Task directions: Beneath this instruction is a listing; print exactly the lines in it starting at the line that contains "Click on the help button. (109, 248)" and going through the line that contains "that when the".

Excerpted data:
..............................

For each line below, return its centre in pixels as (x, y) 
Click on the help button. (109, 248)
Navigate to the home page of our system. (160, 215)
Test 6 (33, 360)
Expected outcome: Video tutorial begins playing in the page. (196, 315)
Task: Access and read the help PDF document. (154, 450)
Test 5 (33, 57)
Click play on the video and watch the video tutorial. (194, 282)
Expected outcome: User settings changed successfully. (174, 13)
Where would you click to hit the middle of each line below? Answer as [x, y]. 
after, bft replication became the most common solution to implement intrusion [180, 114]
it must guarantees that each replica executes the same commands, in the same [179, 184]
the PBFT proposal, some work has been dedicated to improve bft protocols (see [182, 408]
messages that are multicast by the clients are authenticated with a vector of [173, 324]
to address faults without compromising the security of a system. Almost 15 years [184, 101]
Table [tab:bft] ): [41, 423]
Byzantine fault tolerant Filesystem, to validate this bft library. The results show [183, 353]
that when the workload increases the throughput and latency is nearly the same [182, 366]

..............................

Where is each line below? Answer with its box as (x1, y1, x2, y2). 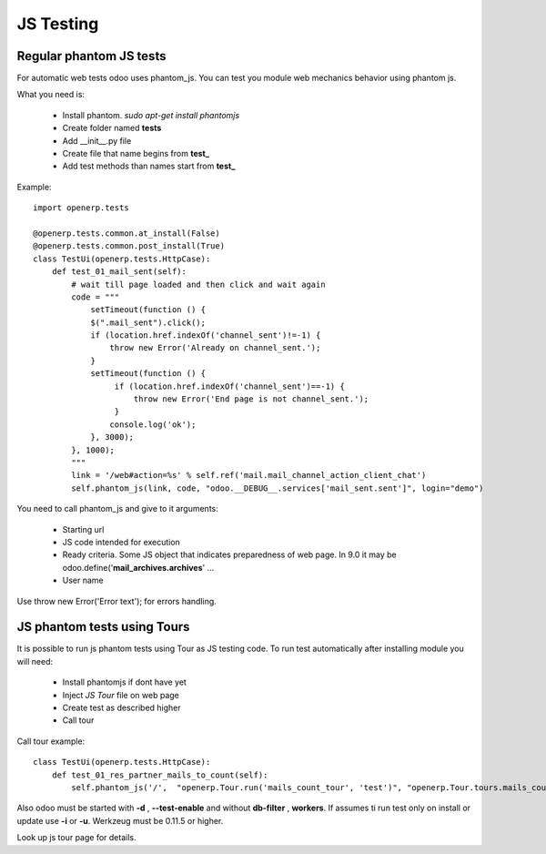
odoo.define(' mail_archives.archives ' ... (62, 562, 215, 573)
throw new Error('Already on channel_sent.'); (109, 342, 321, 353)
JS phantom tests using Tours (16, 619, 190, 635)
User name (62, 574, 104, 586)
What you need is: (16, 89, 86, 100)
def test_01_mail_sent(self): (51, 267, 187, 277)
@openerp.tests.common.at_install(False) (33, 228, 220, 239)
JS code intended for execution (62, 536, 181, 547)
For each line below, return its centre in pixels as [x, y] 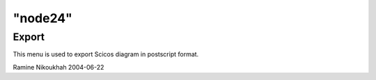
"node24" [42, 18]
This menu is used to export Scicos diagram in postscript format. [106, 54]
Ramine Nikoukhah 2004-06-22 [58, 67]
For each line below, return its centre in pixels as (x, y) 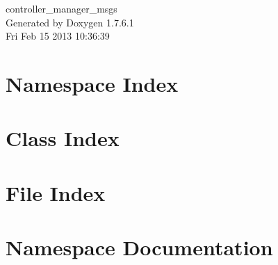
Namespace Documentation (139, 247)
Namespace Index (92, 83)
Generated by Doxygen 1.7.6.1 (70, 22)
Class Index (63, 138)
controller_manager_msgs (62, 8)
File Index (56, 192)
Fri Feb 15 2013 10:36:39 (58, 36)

..............................

Response:
Click on the help button. (109, 248)
Navigate to the home page of our system. (160, 215)
Test 6 (33, 360)
Expected outcome: Video tutorial begins playing in the page. (196, 315)
Task: Access and read the help PDF document. (154, 450)
Test 5 (33, 57)
Click play on the video and watch the video tutorial. (194, 282)
Expected outcome: User settings changed successfully. (174, 13)
Where would you click to hit the middle of each line below? Answer as [x, y]. 
after, bft replication became the most common solution to implement intrusion [180, 114]
it must guarantees that each replica executes the same commands, in the same [179, 184]
the PBFT proposal, some work has been dedicated to improve bft protocols (see [182, 408]
messages that are multicast by the clients are authenticated with a vector of [173, 324]
to address faults without compromising the security of a system. Almost 15 years [184, 101]
Table [tab:bft] ): [41, 423]
Byzantine fault tolerant Filesystem, to validate this bft library. The results show [183, 353]
that when the workload increases the throughput and latency is nearly the same [182, 366]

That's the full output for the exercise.